In the records below, find the line containing "To maintain the beauty and longevity" and the line containing "We are firmly". Give again exactly those lines and every line between them, omitting the pictures.

[Data excerpts]
------------------------------------

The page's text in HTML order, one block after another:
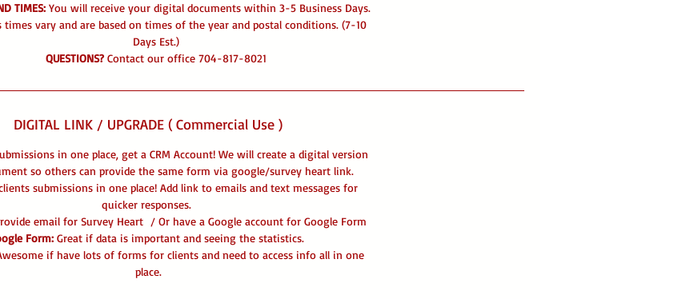
TIMES: You will receive your digital documents within 3-5 Business Days.
times vary and are based on times of the year and postal conditions. (7-10
Days Est.)
QUESTIONS? Contact our office 704-817-8021
DIGITAL LINK / UPGRADE ( Commercial Use )
in one place, get a CRM Account! We will create a digital version
so others can provide the same form via google/survey heart link.
submissions in one place! Add link to emails and text messages for
quicker responses.
email for Survey Heart / Or have a Google account for Google Form
Form:Great if data is important and seeing the statistics.
if have lots of forms for clients and need to access info all in one
place.
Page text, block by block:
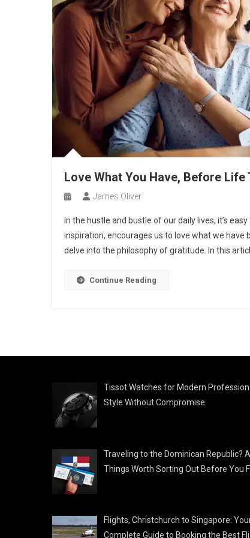
Love What You Have, Before
James Oliver
In the hustle and bustle of our daily lives, it’s
inspiration, encourages us to love what we
delve into the philosophy of gratitude. In this
Continue Reading
Tissot Watches for Modern
Style Without Compromise
Traveling to the Dominican Republic?
Things Worth Sorting Out Before You
Flights, Christchurch to Singapore:
Complete Guide to Booking the Best
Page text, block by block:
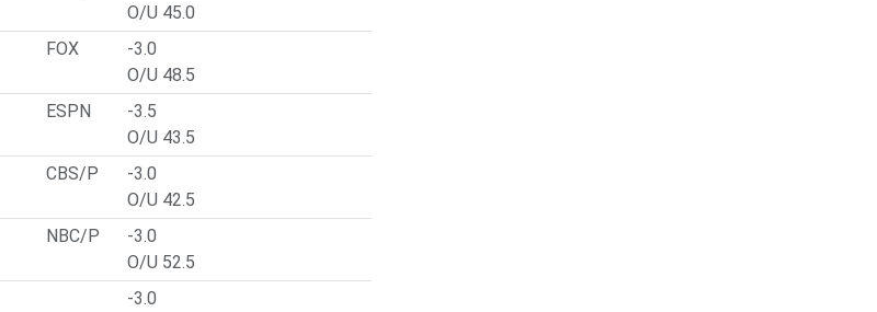
O/U 45.0
FOX
-3.0
O/U 48.5
ESPN
-3.5
O/U 43.5
CBS/P
-3.0
O/U 42.5
NBC/P
-3.0
O/U 52.5
-3.0
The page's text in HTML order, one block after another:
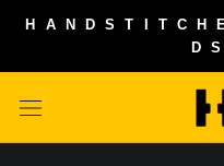
Skip
content
H A N D S T I T C H
D
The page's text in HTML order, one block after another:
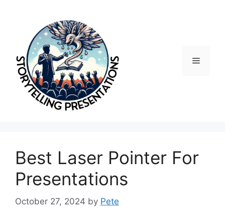
Menu
Best Laser Pointer For
Presentations
October 27, 2024 by Pete
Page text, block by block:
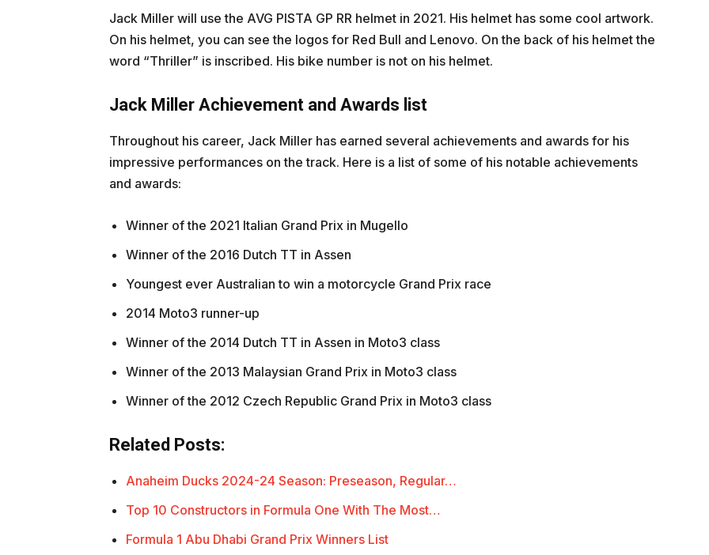
Jack Miller will use the AVG PISTA GP RR helmet in 2021. His helmet has some cool artwork.
On his helmet, you can see the logos for Red Bull and Lenovo. On the back of his helmet the
word “Thriller” is inscribed. His bike number is not on his helmet.
Jack Miller Achievement and Awards list
Throughout his career, Jack Miller has earned several achievements and awards for his
impressive performances on the track. Here is a list of some of his notable achievements
and awards:
Winner of the 2021 Italian Grand Prix in Mugello
Winner of the 2016 Dutch TT in Assen
Youngest ever Australian to win a motorcycle Grand Prix race
2014 Moto3 runner-up
Winner of the 2014 Dutch TT in Assen in Moto3 class
Winner of the 2013 Malaysian Grand Prix in Moto3 class
Winner of the 2012 Czech Republic Grand Prix in Moto3 class
Related Posts:
Anaheim Ducks 2024-24 Season: Preseason, Regular…
Top 10 Constructors in Formula One With The Most…
Formula 1 Abu Dhabi Grand Prix Winners List
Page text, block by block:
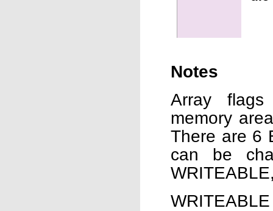
Notes
Array
memory
There are 6
can be
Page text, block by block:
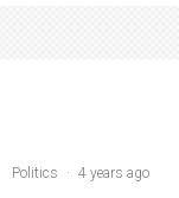
Politics · 4 years ago
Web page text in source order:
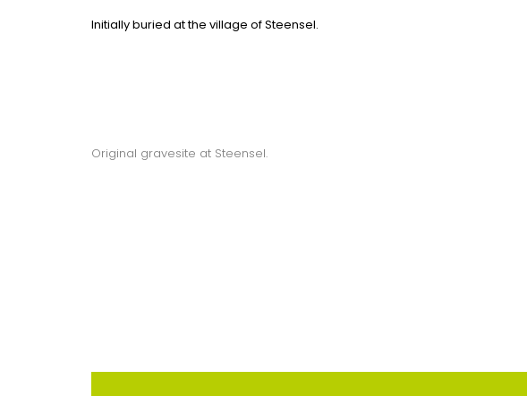
Initially buried at the village of Steensel.
Original gravesite at Steensel.
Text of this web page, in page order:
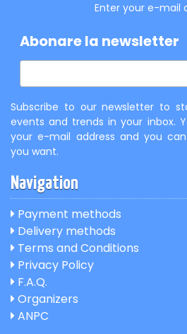
Enter your e-mail
Abonare la newsletter
Subscribe to our newsletter to
events and trends in your inbox.
your e-mail address and you
you want.
Navigation
Payment methods
Delivery methods
Terms and Conditions
Privacy Policy
F.A.Q.
Organizers
ANPC
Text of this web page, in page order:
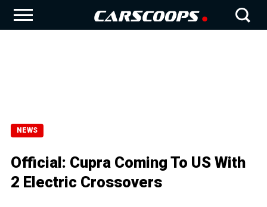
NEWS
Official: Cupra Coming To US With
2 Electric Crossovers
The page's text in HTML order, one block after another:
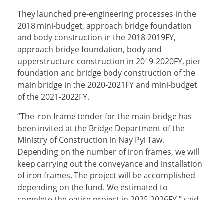
They launched pre-engineering processes in the
2018 mini-budget, approach bridge foundation
and body construction in the 2018-2019FY,
approach bridge foundation, body and
upperstructure construction in 2019-2020FY, pier
foundation and bridge body construction of the
main bridge in the 2020-2021FY and mini-budget
of the 2021-2022FY.
“The iron frame tender for the main bridge has
been invited at the Bridge Department of the
Ministry of Construction in Nay Pyi Taw.
Depending on the number of iron frames, we will
keep carrying out the conveyance and installation
of iron frames. The project will be accomplished
depending on the fund. We estimated to
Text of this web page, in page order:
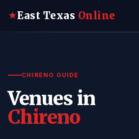
★East Texas Online
CHIRENO GUIDE
Venues in
Chireno
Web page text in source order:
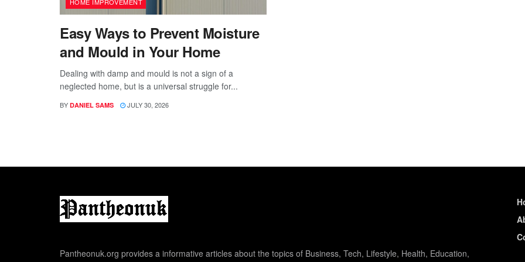
HOME IMPROVEMENT
Easy Ways to Prevent Moisture
and Mould in Your Home
Dealing with damp and mould is not a sign of a
neglected home, but is a universal struggle for...
BY DANIEL SAMS JULY 30, 2026
Pantheonuk.org provides a informative articles about the topics of Business, Tech, Lifestyle, Health, Education,
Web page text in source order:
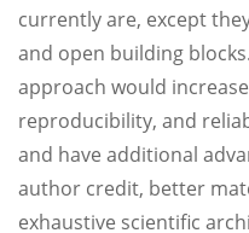
currently are, except
and open building
approach would
reproducibility, and
and have additional
author credit, better
exhaustive scientific
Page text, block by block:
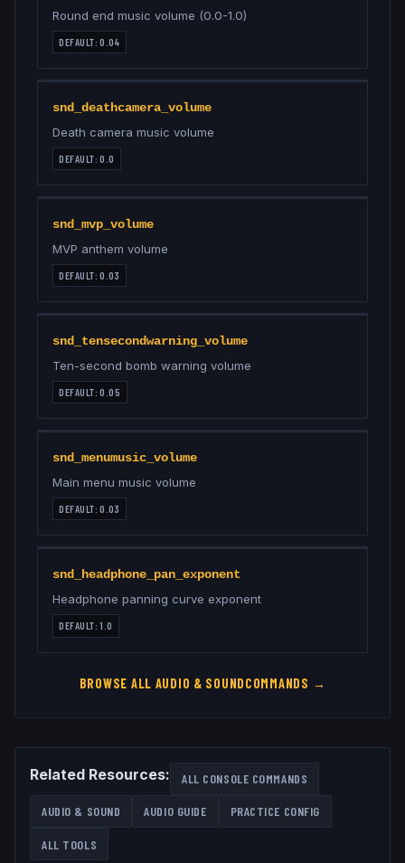
Round end music volume (0.0-1.0)
DEFAULT:0.04
snd_deathcamera_volume
Death camera music volume
DEFAULT:0.0
snd_mvp_volume
MVP anthem volume
DEFAULT:0.03
snd_tensecondwarning_volume
Ten-second bomb warning volume
DEFAULT:0.05
snd_menumusic_volume
Main menu music volume
DEFAULT:0.03
snd_headphone_pan_exponent
Headphone panning curve exponent
DEFAULT:1.0
BROWSE ALL AUDIO & SOUNDCOMMANDS →
Related Resources: ALL CONSOLE COMMANDS
AUDIO & SOUND AUDIO GUIDE PRACTICE CONFIG
ALL TOOLS
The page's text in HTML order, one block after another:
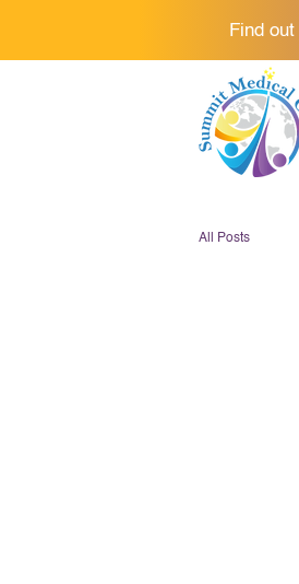
Find
All Posts
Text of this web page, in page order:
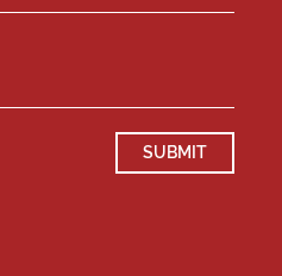
SUBMIT
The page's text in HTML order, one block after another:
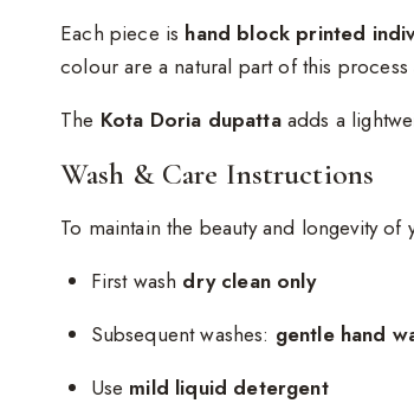
Each piece is hand block printed
colour are a natural part of this
The Kota Doria dupattaadds a
Wash & Care Instructions
To maintain the beauty and longevity
First wash dry clean only
Subsequent washes: gentle hand
Use mild liquid detergent
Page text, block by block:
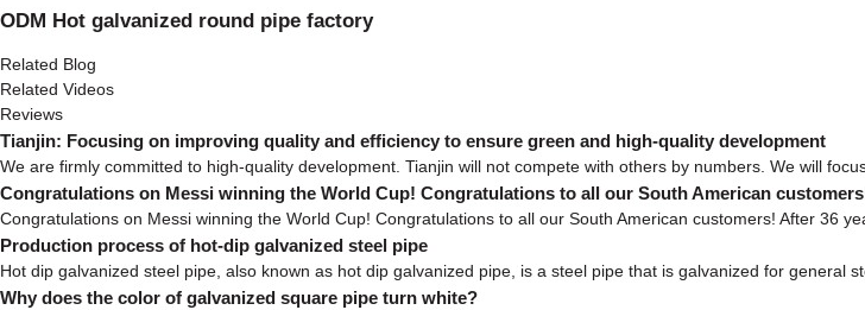
ODM Hot galvanized round pipe factory
Related Blog
Related Videos
Reviews
Tianjin: Focusing on improving quality and efficiency to ensure green and high-quality development
We are firmly committed to high-quality development. Tianjin will not compete with others by numbers. We will
Congratulations on Messi winning the World Cup! Congratulations to all our South American
Congratulations on Messi winning the World Cup! Congratulations to all our South American customers! After 36
Production process of hot-dip galvanized steel pipe
Hot dip galvanized steel pipe, also known as hot dip galvanized pipe, is a steel pipe that is galvanized for general
Why does the color of galvanized square pipe turn white?
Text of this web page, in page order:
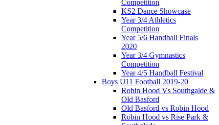
Competition
KS2 Dance Showcase
Year 3/4 Athletics
Competition
Year 5/6 Handball Finals
2020
Year 3/4 Gymnastics
Competition
Year 4/5 Handball Festival
Boys U11 Football 2019-20
Robin Hood Vs Southgalde &
Old Basford
Old Basford vs Robin Hood
Robin Hood vs Rise Park &
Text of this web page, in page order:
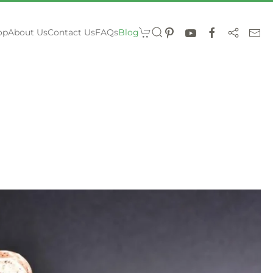
About UsContact UsFAQsBlog
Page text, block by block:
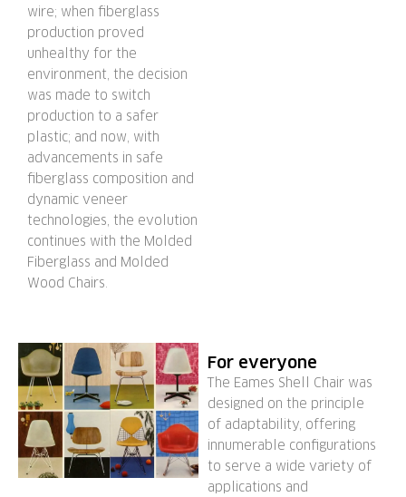
wire; when fiberglass
production proved
unhealthy for the
environment, the decision
was made to switch
production to a safer
plastic; and now, with
advancements in safe
fiberglass composition and
dynamic veneer
technologies, the evolution
continues with the Molded
Fiberglass and Molded
Wood Chairs.
For everyone
The Eames Shell Chair was
designed on the principle
of adaptability, offering
innumerable configurations
to serve a wide variety of
applications and
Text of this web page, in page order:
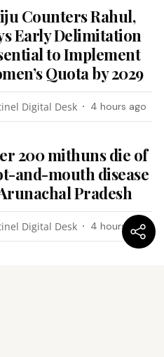
Counters Rahul,
Early Delimitation
to Implement
Quota by 2029
Digital Desk 4 hours ago
200 mithuns die of
and-mouth disease
Pradesh
Digital Desk 4 hours ago
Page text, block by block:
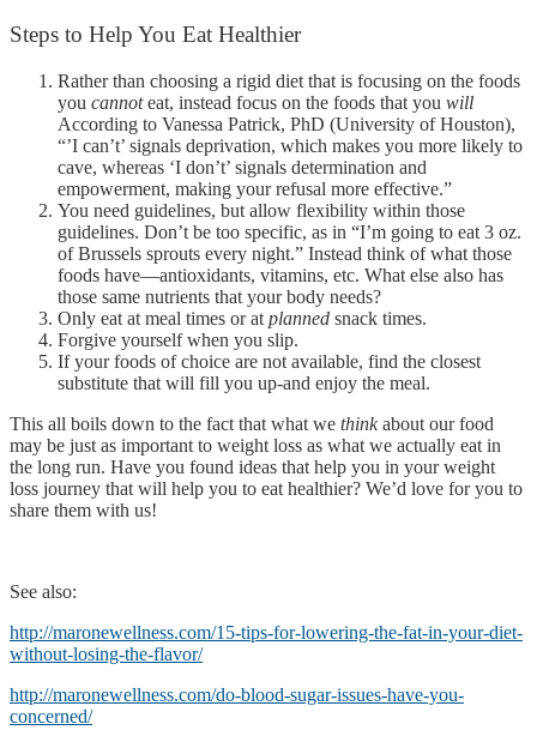
Steps to Help You Eat Healthier
Rather than choosing a rigid diet that is focusing on the foods
you cannoteat, instead focus on the foods that you will
According to Vanessa Patrick, PhD (University of Houston),
“’I can’t’ signals deprivation, which makes you more likely to
cave, whereas ‘I don’t’ signals determination and
empowerment, making your refusal more effective.”
You need guidelines, but allow flexibility within those
guidelines. Don’t be too specific, as in “I’m going to eat 3 oz.
of Brussels sprouts every night.” Instead think of what those
foods have—antioxidants, vitamins, etc. What else also has
those same nutrients that your body needs?
Only eat at meal times or at planned snack times.
Forgive yourself when you slip.
If your foods of choice are not available, find the closest
substitute that will fill you up-and enjoy the meal.
This all boils down to the fact that what we thinkabout our food
may be just as important to weight loss as what we actually eat in
the long run. Have you found ideas that help you in your weight
loss journey that will help you to eat healthier? We’d love for you to
share them with us!
See also:
http://maronewellness.com/15-tips-for-lowering-the-fat-in-your-diet-
without-losing-the-flavor/
http://maronewellness.com/do-blood-sugar-issues-have-you-
concerned/
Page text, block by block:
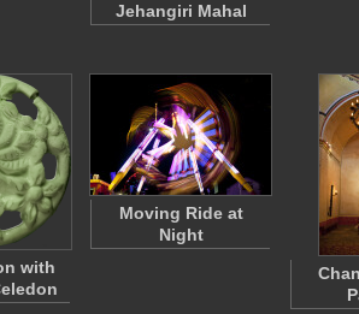
Jehangiri Mahal
with
Moving Ride at
Night
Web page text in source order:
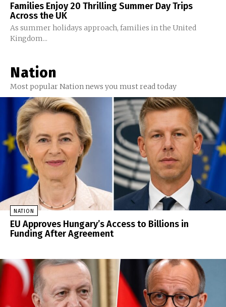
Families Enjoy 20 Thrilling Summer Day Trips
Across the UK
As summer holidays approach, families in the United
Kingdom...
Nation
Most popular Nation news you must read today
NATION
EU Approves Hungary’s Access to Billions in
Funding After Agreement
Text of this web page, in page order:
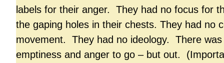
labels for their anger. They had no focus for
the gaping holes in their chests. They had no
movement. They had no ideology. There
emptiness and anger to go – but out.

------------------------------------

*EXERCISE OUTPUT*
To maintain the beauty and longevity
First wash dry clean only
Subsequent washes: gentle hand
Use mild liquid detergent
Page text, block by block:
ODM Hot galvanized round pipe factory
Related Blog
Related Videos
Reviews
Tianjin: Focusing on improving quality and efficiency to ensure green and high-quality development
We are firmly committed to high-quality development. Tianjin will not compete with others by numbers. We will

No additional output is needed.